(RECORDS SUPPLIED):

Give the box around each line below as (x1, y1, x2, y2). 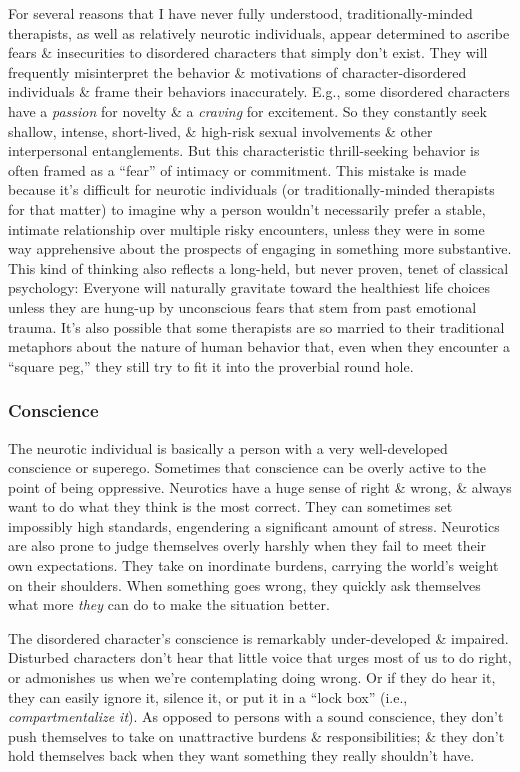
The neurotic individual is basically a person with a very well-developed (8, 437, 448, 458)
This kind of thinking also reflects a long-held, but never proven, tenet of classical (8, 257, 509, 278)
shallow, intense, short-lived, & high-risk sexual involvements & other (8, 120, 433, 141)
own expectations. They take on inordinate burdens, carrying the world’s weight (8, 555, 499, 576)
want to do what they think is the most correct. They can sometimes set (8, 496, 453, 517)
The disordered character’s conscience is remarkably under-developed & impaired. (8, 627, 509, 648)
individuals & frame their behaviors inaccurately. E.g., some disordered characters (8, 81, 510, 102)
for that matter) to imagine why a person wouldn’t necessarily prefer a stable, (8, 198, 486, 219)
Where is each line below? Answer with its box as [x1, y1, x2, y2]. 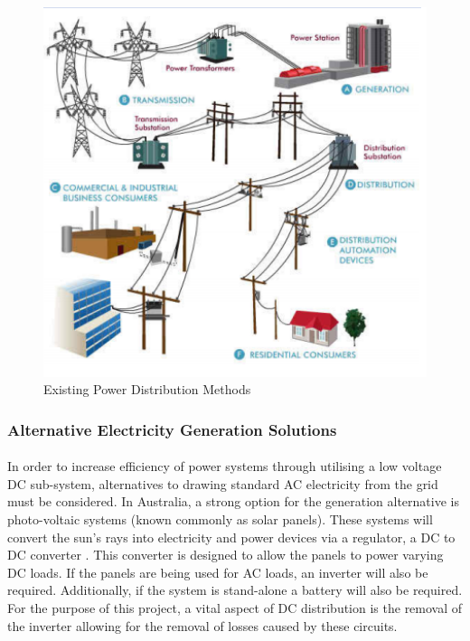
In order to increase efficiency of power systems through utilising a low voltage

(WORK ORDER): Retype, please, exactly the lines that begin with the one containing "want to do what" and end at the last line of the entries above, both included, leaving out pictures.

(REPLY):
want to do what they think is the most correct. They can sometimes set (8, 496, 453, 517)
The disordered character’s conscience is remarkably under-developed & impaired. (8, 627, 509, 648)
individuals & frame their behaviors inaccurately. E.g., some disordered characters (8, 81, 510, 102)
for that matter) to imagine why a person wouldn’t necessarily prefer a stable, (8, 198, 486, 219)
Where is each line below? Answer with its box as [x1, y1, x2, y2]. 
In order to increase efficiency of power systems through utilising a low voltage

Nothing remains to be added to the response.